* [Task to complete] Every record must be copied exactly, except that pictures are dropped.

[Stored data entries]
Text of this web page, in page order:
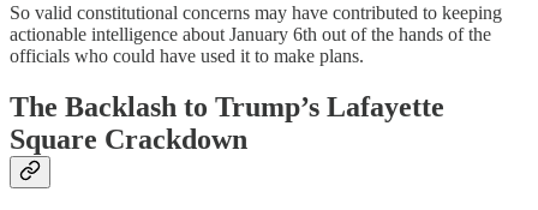
So valid constitutional concerns may have contributed to keeping
actionable intelligence about January 6th out of the hands of the
officials who could have used it to make plans.
The Backlash to Trump’s Lafayette
Square Crackdown
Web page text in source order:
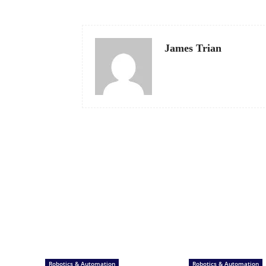
James Trian
Robotics & Automation Robotics & Automation
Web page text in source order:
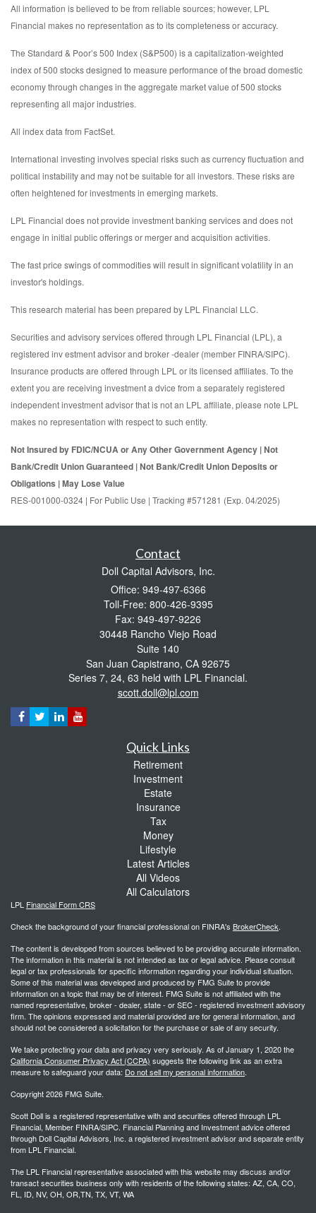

* [Your solution]
Text of this web page, in page order:
So valid constitutional concerns may have contributed to keeping
actionable intelligence about January 6th out of the hands of the
officials who could have used it to make plans.
The Backlash to Trump’s Lafayette
Square Crackdown
Web page text in source order:
James Trian
Robotics & Automation Robotics & Automation
Web page text in source order:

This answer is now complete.